Arthur M. Sackler Gallery, Washington, United States

The Arthur M. Sackler Gallery and the Freer Gallery of Art form the Smithsonian Institution’s national museums of Asian art in the United States. The Freer and Sackler galleries house the largest Asian art research library in the country. Founded in 1982, the Gallery is named after Arthur M. Sackler, who donated approximately 1,000 objects and $4 million to the building of the museum. Located on the south side of the National Mall in Washington, D.C., and being physically connected to the Freer Gallery of Art, 96% of the museum is located underground underneath the Enid A. Haupt Garden.

In 1987, the Arthur M. Sackler Gallery opened on the National Mall to become Smithsonian’s second museum of Asian art. The museum was built with funds provided by Dr. Arthur M. Sackler, who established the inaugural collection with a gift of one thousand objects.
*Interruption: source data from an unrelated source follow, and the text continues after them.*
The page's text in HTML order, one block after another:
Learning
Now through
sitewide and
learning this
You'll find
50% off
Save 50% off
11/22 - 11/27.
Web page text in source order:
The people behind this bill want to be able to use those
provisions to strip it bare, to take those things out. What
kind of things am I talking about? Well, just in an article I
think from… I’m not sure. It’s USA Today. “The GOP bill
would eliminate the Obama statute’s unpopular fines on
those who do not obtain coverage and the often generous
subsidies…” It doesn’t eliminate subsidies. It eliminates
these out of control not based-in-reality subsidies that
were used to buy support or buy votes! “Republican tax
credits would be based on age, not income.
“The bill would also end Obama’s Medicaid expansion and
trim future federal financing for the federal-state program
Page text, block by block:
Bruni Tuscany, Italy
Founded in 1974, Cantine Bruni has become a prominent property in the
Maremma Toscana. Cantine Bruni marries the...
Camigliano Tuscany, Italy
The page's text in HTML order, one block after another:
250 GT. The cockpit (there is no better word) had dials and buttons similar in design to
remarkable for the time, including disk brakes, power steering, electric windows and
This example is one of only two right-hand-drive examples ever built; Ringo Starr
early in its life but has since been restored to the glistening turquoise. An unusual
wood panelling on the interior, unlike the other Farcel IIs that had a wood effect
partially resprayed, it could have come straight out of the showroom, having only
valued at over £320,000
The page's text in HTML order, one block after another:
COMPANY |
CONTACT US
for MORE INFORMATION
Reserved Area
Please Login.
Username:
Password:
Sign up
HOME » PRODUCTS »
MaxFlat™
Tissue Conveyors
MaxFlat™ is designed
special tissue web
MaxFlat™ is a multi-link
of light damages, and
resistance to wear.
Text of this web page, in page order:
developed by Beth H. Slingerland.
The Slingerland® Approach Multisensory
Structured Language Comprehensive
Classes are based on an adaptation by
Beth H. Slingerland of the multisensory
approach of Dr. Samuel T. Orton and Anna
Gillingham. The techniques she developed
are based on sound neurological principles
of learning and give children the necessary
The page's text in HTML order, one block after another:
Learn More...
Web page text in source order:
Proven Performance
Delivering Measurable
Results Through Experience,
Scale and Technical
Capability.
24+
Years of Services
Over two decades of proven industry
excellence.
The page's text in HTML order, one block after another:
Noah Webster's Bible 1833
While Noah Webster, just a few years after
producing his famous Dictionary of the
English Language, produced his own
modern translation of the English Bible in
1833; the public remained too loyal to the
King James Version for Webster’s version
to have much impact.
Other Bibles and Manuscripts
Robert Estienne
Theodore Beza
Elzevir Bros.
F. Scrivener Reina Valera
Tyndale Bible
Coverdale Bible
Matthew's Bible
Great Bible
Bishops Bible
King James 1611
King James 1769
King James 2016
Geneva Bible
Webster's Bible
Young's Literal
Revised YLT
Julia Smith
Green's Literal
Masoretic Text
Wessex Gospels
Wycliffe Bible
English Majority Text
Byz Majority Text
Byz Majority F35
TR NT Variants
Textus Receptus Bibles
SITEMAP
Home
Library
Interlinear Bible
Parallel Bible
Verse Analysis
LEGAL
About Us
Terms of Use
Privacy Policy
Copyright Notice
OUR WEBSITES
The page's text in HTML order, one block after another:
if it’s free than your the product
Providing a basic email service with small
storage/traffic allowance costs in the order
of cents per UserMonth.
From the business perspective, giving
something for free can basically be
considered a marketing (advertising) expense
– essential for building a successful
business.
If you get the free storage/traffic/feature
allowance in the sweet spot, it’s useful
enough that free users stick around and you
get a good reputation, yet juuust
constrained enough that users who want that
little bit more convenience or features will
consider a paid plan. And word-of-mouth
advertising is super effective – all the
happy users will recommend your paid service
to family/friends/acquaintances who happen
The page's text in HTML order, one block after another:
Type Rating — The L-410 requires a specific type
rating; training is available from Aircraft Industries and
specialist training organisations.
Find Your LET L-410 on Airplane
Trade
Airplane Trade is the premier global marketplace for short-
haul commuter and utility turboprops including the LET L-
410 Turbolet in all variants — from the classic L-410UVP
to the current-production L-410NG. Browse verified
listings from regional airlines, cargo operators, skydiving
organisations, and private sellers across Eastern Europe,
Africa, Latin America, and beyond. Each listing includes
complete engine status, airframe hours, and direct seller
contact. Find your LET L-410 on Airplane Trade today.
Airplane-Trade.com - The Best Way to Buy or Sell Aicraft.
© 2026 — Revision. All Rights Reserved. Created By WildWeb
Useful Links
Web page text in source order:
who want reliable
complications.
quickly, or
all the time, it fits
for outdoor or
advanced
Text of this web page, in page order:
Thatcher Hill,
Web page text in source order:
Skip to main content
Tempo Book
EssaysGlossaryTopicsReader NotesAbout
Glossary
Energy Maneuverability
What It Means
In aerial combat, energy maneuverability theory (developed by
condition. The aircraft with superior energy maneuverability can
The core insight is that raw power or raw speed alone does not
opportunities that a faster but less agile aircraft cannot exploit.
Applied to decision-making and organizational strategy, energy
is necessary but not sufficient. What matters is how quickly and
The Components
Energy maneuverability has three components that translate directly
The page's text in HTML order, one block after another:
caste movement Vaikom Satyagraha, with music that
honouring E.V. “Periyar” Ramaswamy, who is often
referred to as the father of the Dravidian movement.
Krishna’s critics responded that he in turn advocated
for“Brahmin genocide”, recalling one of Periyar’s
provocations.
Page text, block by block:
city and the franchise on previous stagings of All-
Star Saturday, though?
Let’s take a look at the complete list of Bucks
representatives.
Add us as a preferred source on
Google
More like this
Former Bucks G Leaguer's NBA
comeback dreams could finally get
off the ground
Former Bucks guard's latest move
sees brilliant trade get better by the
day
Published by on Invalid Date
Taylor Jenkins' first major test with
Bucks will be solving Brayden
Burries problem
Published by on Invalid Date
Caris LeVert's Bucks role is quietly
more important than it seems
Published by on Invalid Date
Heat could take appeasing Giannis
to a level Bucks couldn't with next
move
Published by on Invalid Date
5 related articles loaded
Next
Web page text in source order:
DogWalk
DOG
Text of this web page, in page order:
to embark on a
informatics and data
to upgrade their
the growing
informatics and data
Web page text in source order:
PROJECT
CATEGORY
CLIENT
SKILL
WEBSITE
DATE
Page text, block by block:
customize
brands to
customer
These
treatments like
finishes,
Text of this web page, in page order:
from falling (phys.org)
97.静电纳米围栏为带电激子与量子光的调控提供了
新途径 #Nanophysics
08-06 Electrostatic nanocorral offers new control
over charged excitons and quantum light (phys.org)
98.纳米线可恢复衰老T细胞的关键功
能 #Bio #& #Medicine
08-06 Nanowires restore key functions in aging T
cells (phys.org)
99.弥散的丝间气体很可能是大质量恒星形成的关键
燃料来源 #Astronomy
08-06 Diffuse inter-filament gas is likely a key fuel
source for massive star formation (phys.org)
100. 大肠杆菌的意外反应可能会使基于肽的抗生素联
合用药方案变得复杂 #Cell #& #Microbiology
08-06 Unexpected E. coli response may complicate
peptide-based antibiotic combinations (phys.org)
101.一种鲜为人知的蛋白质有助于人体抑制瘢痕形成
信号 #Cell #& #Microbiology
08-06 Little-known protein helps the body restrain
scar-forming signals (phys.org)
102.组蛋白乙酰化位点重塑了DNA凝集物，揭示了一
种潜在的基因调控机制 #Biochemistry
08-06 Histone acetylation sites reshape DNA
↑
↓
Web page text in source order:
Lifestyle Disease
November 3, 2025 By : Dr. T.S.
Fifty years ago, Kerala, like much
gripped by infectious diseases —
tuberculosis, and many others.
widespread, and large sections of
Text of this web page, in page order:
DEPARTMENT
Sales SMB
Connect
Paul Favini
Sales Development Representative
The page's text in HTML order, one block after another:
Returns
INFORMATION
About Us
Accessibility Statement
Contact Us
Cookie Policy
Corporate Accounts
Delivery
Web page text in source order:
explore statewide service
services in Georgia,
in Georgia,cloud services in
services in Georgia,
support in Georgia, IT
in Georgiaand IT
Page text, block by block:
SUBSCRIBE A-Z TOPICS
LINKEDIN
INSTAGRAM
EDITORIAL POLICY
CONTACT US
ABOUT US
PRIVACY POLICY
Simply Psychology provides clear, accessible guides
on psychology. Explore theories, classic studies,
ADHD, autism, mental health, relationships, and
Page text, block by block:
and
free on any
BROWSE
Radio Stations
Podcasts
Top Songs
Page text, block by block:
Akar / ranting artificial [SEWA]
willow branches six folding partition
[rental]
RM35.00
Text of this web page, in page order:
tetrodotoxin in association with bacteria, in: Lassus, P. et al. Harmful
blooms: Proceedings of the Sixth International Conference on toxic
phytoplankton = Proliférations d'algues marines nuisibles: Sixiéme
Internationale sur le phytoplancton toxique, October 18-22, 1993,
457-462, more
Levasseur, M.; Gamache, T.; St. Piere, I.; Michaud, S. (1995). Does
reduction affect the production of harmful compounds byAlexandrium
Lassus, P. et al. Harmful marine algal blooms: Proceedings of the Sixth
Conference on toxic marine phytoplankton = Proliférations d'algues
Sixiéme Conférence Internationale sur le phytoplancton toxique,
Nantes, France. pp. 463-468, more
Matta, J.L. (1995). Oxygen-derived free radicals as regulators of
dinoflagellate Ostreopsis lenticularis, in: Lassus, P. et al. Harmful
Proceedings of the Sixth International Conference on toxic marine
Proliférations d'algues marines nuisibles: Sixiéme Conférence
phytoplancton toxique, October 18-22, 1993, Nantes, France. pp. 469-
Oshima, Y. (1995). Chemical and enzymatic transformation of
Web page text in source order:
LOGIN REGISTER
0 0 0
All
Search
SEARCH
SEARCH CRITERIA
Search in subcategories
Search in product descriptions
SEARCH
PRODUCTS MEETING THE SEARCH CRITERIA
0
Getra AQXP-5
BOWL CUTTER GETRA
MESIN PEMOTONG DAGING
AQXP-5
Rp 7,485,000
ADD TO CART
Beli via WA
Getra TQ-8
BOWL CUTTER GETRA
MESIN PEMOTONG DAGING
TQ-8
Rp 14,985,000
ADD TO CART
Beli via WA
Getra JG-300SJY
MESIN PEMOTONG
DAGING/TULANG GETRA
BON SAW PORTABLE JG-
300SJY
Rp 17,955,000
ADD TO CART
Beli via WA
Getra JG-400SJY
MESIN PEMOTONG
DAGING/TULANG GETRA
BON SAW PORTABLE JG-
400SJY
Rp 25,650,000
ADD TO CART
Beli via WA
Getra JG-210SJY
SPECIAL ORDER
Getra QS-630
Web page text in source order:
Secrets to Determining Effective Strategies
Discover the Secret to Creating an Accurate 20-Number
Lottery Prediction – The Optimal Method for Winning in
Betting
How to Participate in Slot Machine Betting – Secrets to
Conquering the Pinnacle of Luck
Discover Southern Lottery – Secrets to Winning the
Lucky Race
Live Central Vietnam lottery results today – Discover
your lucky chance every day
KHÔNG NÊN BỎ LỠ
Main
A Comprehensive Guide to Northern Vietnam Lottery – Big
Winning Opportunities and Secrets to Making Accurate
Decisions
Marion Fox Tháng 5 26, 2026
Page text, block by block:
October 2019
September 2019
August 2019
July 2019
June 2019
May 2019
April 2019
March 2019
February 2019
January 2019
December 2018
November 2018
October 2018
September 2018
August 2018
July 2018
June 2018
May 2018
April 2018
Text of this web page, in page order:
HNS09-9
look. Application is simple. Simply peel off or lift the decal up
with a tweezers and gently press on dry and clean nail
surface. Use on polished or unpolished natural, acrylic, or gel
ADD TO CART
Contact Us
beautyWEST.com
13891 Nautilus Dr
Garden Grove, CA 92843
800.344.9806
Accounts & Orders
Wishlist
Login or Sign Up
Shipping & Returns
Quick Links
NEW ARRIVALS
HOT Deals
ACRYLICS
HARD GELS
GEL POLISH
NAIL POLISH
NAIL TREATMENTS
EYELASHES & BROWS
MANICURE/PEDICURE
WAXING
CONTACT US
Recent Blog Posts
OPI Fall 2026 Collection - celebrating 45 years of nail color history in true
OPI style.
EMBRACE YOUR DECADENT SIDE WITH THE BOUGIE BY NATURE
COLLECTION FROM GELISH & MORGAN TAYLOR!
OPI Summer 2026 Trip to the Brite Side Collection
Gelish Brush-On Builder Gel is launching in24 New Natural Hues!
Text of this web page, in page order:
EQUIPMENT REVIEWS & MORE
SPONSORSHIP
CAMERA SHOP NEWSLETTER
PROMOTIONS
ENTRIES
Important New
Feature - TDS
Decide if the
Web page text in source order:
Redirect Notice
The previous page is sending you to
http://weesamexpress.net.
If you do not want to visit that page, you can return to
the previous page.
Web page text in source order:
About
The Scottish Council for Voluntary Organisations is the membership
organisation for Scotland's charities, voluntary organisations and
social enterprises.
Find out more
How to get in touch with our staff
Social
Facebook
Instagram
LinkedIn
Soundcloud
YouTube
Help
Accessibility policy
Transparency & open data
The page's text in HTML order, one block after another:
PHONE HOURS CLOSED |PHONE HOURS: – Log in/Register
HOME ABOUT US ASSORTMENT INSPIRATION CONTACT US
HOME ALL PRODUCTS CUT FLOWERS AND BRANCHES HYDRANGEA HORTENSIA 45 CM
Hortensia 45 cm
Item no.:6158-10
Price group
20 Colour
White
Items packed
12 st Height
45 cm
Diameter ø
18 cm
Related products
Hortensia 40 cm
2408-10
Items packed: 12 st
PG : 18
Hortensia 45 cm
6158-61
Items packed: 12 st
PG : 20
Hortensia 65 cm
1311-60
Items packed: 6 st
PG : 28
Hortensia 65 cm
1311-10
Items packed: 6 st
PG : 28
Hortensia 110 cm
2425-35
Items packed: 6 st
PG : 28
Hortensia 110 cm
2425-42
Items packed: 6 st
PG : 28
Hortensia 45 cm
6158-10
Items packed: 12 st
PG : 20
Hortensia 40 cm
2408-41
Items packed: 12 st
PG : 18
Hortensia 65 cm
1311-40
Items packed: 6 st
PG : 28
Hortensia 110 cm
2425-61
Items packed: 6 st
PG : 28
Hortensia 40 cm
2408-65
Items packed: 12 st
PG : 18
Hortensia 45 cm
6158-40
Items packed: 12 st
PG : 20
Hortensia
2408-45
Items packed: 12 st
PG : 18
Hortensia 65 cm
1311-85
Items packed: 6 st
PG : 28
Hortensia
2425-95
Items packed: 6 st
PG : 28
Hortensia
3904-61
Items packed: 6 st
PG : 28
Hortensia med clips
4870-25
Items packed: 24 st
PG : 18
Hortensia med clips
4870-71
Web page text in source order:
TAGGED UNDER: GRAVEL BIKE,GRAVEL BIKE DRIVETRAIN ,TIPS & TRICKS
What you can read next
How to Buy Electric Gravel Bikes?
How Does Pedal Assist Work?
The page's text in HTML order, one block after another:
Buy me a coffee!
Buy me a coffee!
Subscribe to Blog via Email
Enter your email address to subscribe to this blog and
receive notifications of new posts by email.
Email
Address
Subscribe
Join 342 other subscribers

His renowned collection included incomparable examples of Chinese jades and bronzes, among other important works.

In addition to Dr. Sackler, the principal benefactor of the museum that bears his name, the governments of Japan and South Korea contributed to the construction of the building to promote their countries’ artistic and historical achievements. Architect Jean-Paul Carlhian designed the building (and the National Museum of African Art) on three underground levels, with a dramatic pavilion entryway through the Haupt Garden.

As Smithsonian museums, the Freer Gallery of Art and the Arthur M. Sackler Gallery hold in trust the nation’s extraordinary collections of Asian art and of American art of the late nineteenth-century aesthetic movement.

Our mission is to encourage enjoyment and understanding of the arts of Asia and the cultures that produced them. We use works of art to inspire study and provoke thought.

Arthur M. Sackler
Dr. Arthur M. Sackler was a physician and medical publisher. Born and educated in New York, Dr. Sackler devoted his professional career to the advancement of medicine. His other passion was collecting exemplary objects from Asia, which evolved into the collection that forms the foundation of the museum’s holdings.

“One wonderful day in 1950 I came upon some Chinese ceramics and Ming furniture. My life has not been the same since.”

“Great art, great science, and the true humanities are great because they all ‘speak’ the truth,” Dr. Sackler once commented. “No great art, or science, no music or poetry or performance can achieve true greatness without integrity.”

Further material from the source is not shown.